Task directions =>
Copy, word for word, the lines below from the one containing "Kazimir. Bookmark the permalink." up to and including the one containing "Colors by Natalia Marques", with pictures left out.

Entries taken from a collection =>
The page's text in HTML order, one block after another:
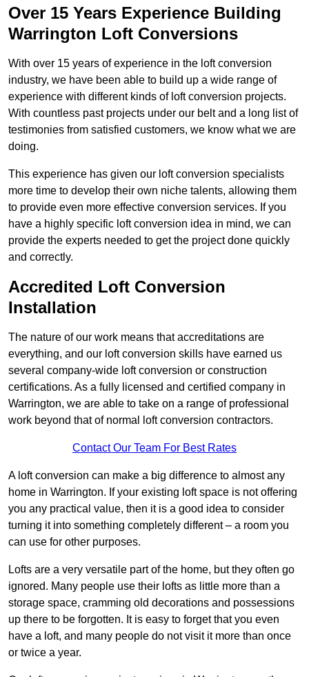
Over 15 Years Experience Building
Warrington Loft Conversions
With over 15 years of experience in the loft conversion
industry, we have been able to build up a wide range of
experience with different kinds of loft conversion projects.
With countless past projects under our belt and a long list of
testimonies from satisfied customers, we know what we are
doing.
This experience has given our loft conversion specialists
more time to develop their own niche talents, allowing them
to provide even more effective conversion services. If you
have a highly specific loft conversion idea in mind, we can
provide the experts needed to get the project done quickly
and correctly.
Accredited Loft Conversion
Installation
The nature of our work means that accreditations are
everything, and our loft conversion skills have earned us
several company-wide loft conversion or construction
certifications. As a fully licensed and certified company in
Warrington, we are able to take on a range of professional
work beyond that of normal loft conversion contractors.
Contact Our Team For Best Rates
A loft conversion can make a big difference to almost any
home in Warrington. If your existing loft space is not offering
you any practical value, then it is a good idea to consider
turning it into something completely different – a room you
can use for other purposes.
Lofts are a very versatile part of the home, but they often go
ignored. Many people use their lofts as little more than a
storage space, cramming old decorations and possessions
up there to be forgotten. It is easy to forget that you even
have a loft, and many people do not visit it more than once
or twice a year.
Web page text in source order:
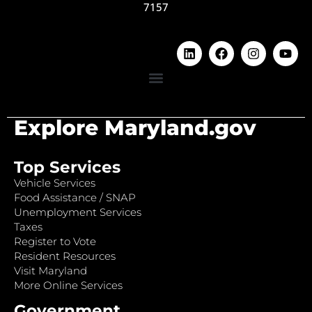
7157
Explore Maryland.gov
Top Services
Vehicle Services
Food Assistance / SNAP
Unemployment Services
Taxes
Register to Vote
Resident Resources
Visit Maryland
More Online Services
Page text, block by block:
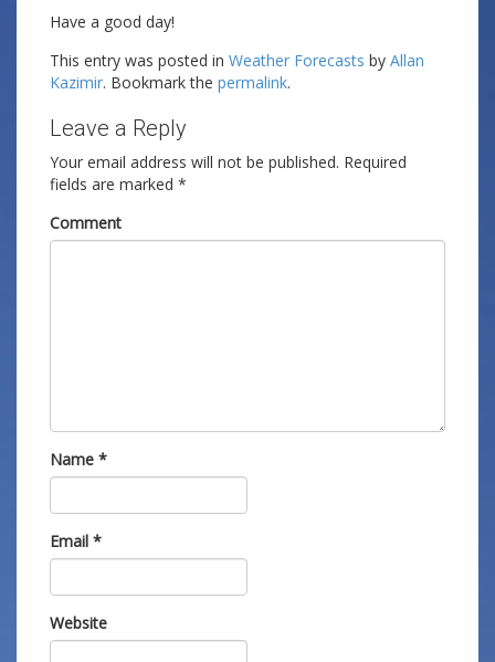
Have a good day!
This entry was posted in Weather Forecasts by Allan
Kazimir. Bookmark the permalink.
Leave a Reply
Your email address will not be published. Required
fields are marked *
Comment
Name *
Email *
Website
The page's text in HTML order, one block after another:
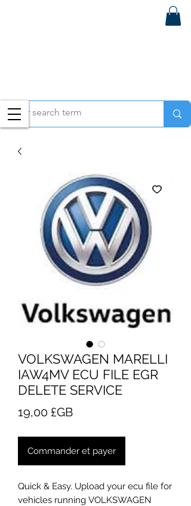
VOLKSWAGEN MARELLI
IAW4MV ECU FILE EGR
DELETE SERVICE
19,00 £GBPrix
Commander et payer
Quick & Easy. Upload your ecu file for
vehicles running VOLKSWAGEN
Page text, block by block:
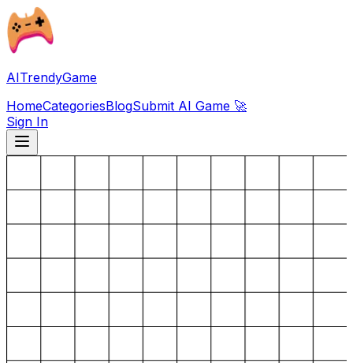
AITrendyGame
HomeCategoriesBlogSubmit AI Game 🚀
Sign In
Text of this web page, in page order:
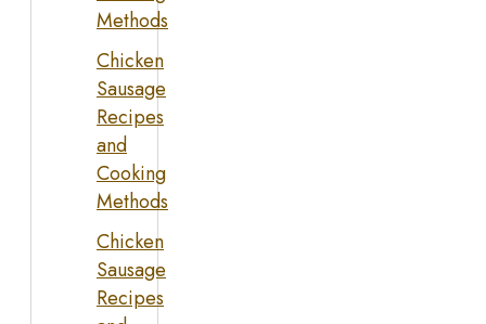
Methods
Chicken
Sausage
Recipes
and
Cooking
Methods
Chicken
Sausage
Recipes
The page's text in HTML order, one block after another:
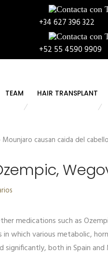
+34 627 396 322
+52 55 4590 9909
TEAM HAIR TRANSPLANT
medications such as
which various metabolic,
significantly, both in Spain
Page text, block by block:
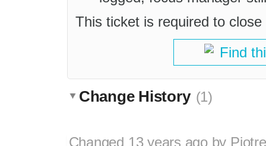
This ticket is required to close
Find
Change History (1)
Changed 13 years agoby
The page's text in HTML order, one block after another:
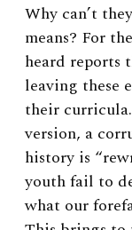
Why can’t
means? For
heard reports
leaving these
their
version, a
history is
youth fail to
what our
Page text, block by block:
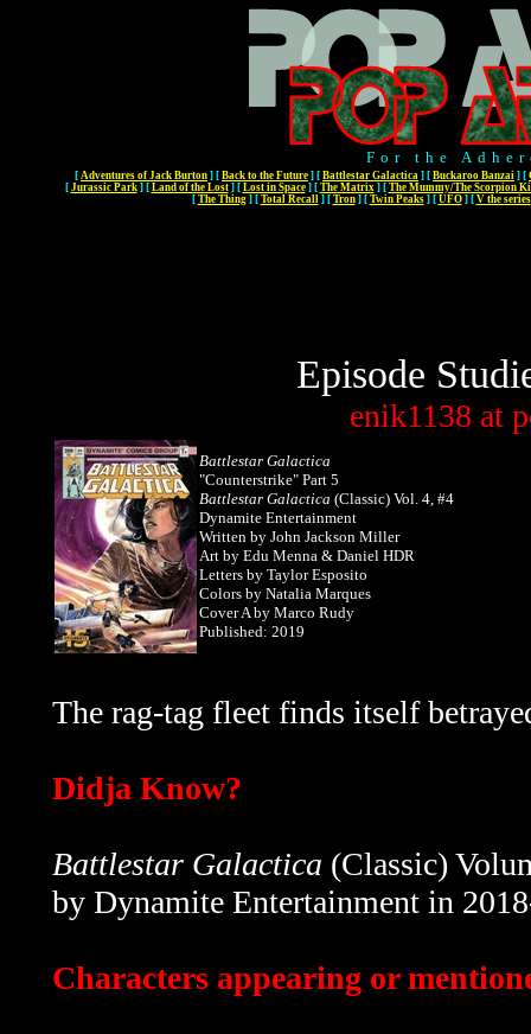
For the
[ Adventures of Jack Burton ] [ Back to the Future ] [ Battlestar Galactica ] [ Buckaroo Banzai ] [
[ Jurassic Park] [ Land of the Lost] [ Lost in Space] [ The Matrix] [ The Mummy/The Scorpion
[ The Thing] [ Total Recall] [ Tron] [ Twin Peaks] [ UFO] [ V the series
Episode
enik1138 at
Battlestar Galactica
"Counterstrike" Part 5
Battlestar Galactica (Classic) Vol. 4, #4
Dynamite Entertainment
Written by John Jackson Miller
Art by Edu Menna & Daniel HDR
Letters by Taylor Esposito
Colors by Natalia Marques
Cover A by Marco Rudy
Published: 2019
The rag-tag fleet finds itself
Didja Know?
Battlestar Galactica (Classic)
by Dynamite Entertainment in
Characters appearing or
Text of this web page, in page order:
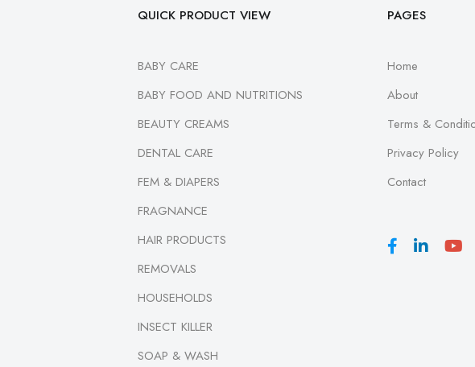
QUICK PRODUCT VIEW
BABY CARE
BABY FOOD AND NUTRITIONS
BEAUTY CREAMS
DENTAL CARE
FEM & DIAPERS
FRAGNANCE
HAIR PRODUCTS
REMOVALS
HOUSEHOLDS
INSECT KILLER
SOAP & WASH
PAGES
Home
About
Terms &
Privacy Policy
Contact
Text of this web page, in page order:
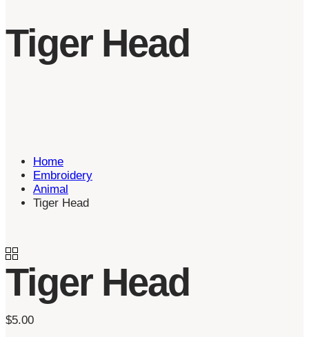
Tiger Head
Home
Embroidery
Animal
Tiger Head
Tiger Head
$5.00

Response to this exercise =>
Kazimir. Bookmark the permalink.
Leave a Reply
Your email address will not be published. Required
fields are marked *
Comment
Name *
Email *
Website
The page's text in HTML order, one block after another:
VOLKSWAGEN MARELLI
IAW4MV ECU FILE EGR
DELETE SERVICE
19,00 £GBPrix
Commander et payer
Quick & Easy. Upload your ecu file for
vehicles running VOLKSWAGEN
Page text, block by block:
AITrendyGame
HomeCategoriesBlogSubmit AI Game 🚀
Sign In
Text of this web page, in page order:
Methods
Chicken
Sausage
Recipes
and
Cooking
Methods
Chicken
Sausage
Recipes
The page's text in HTML order, one block after another:
+34 627 396 322
+52 55 4590 9909
TEAM HAIR TRANSPLANT
medications such as
which various metabolic,
significantly, both in Spain
Page text, block by block:
This ticket is required to close
Find
Change History (1)
Changed 13 years agoby
The page's text in HTML order, one block after another:
Why can’t
means? For
heard reports
leaving these
their
version, a
history is
youth fail to
what our
Page text, block by block:
For the
[ Adventures of Jack Burton ] [ Back to the Future ] [ Battlestar Galactica ] [ Buckaroo Banzai ] [
[ Jurassic Park] [ Land of the Lost] [ Lost in Space] [ The Matrix] [ The Mummy/The Scorpion
[ The Thing] [ Total Recall] [ Tron] [ Twin Peaks] [ UFO] [ V the series
Episode
enik1138 at
Battlestar Galactica
"Counterstrike" Part 5
Battlestar Galactica (Classic) Vol. 4, #4
Dynamite Entertainment
Written by John Jackson Miller
Art by Edu Menna & Daniel HDR
Letters by Taylor Esposito
Colors by Natalia Marques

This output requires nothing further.